§ Aim of the exercise:
All of the lines below need to be copied exactly, apart from the pictures.

[Data records]
^^^^^^^^

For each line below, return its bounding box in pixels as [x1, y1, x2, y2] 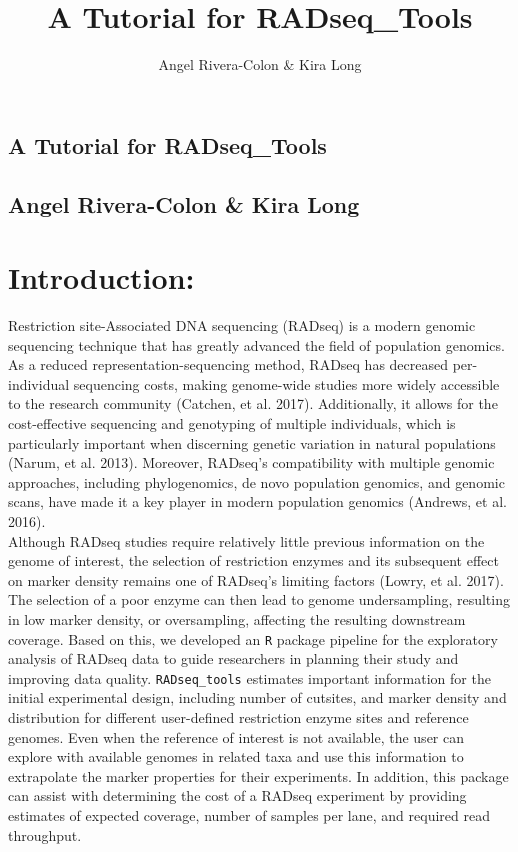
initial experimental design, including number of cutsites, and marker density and [8, 687, 507, 708]
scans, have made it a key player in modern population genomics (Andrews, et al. [8, 491, 507, 512]
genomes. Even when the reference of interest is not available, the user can [8, 726, 464, 747]
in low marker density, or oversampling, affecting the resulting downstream [8, 608, 466, 629]
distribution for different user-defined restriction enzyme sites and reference [8, 707, 469, 728]
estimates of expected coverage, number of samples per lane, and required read [8, 804, 490, 825]
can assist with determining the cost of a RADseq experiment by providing [8, 785, 467, 806]
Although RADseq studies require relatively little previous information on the [8, 530, 485, 551]

^^^^^^^^

§ Answer for this exercise:
For each line below, return its bounding box in pixels as [x1, y1, x2, y2] 
initial experimental design, including number of cutsites, and marker density and [8, 687, 507, 708]
scans, have made it a key player in modern population genomics (Andrews, et al. [8, 491, 507, 512]
genomes. Even when the reference of interest is not available, the user can [8, 726, 464, 747]
in low marker density, or oversampling, affecting the resulting downstream [8, 608, 466, 629]
distribution for different user-defined restriction enzyme sites and reference [8, 707, 469, 728]
estimates of expected coverage, number of samples per lane, and required read [8, 804, 490, 825]
can assist with determining the cost of a RADseq experiment by providing [8, 785, 467, 806]
Although RADseq studies require relatively little previous information on the [8, 530, 485, 551]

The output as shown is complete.